I raised the cup to my mouth. I could feel the steam. It was too hot.
“Drink,” she said, and I did, feeling the water burn my tongue. I couldn’t taste anything through the heat except the sugar. Satisfied, Sigrid nodded. I returned the cup to its saucer, and we regarded one another.
She wore a low-necked peacock-blue dress adorned with dramatic folds of lace that created bells at her elbows and covered her chest in a transparent screen of feigned modesty. It was a shock to see the age on her face—like a mirror, it confirmed the passing of time. Unlike the painting, she was freckled and puckered. Her eyebrows had thinned and she wore two bright spots of rouge on her cheeks, reminding me of a doll. But her eyes were as shrewd as ever.

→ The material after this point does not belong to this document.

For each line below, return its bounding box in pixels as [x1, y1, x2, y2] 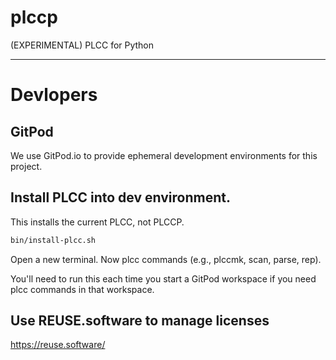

“What an unconventional introduction,” she mused. “If I recall, Henry didn’t have a title.”
“No,” I acknowledged. I looked down and stirred my tea—Agatha, who had come roaring back into my subconscious the moment I got to the palace, reminded me:clockwise—to cool it off, careful not to splash or clink. “The title is from my second husband, Lord Robert Bramley.”
“I heard Henry died.” Sigrid measured more sugar into her tea, stirred twice, and discarded the spoon with efficiency. “But you remarried? A step up, it appears?”
“My second husband also died.”
“What a touch you have!” She had lost her habit of pairing smiles with her insults. Instead, the queen watched me coldly.
The room felt, suddenly, airless. The heat from the fire too warm. The drapes at the windows too thick. Helplessly, I complimented her—her appearance, her room, the finery of her porcelain. “It is,” I added, at the end of my soliloquy, “so wonderful to catch up.” I was incapacitated in the face of our many imbalances, our strange history: I could not right the kilter of our conversation.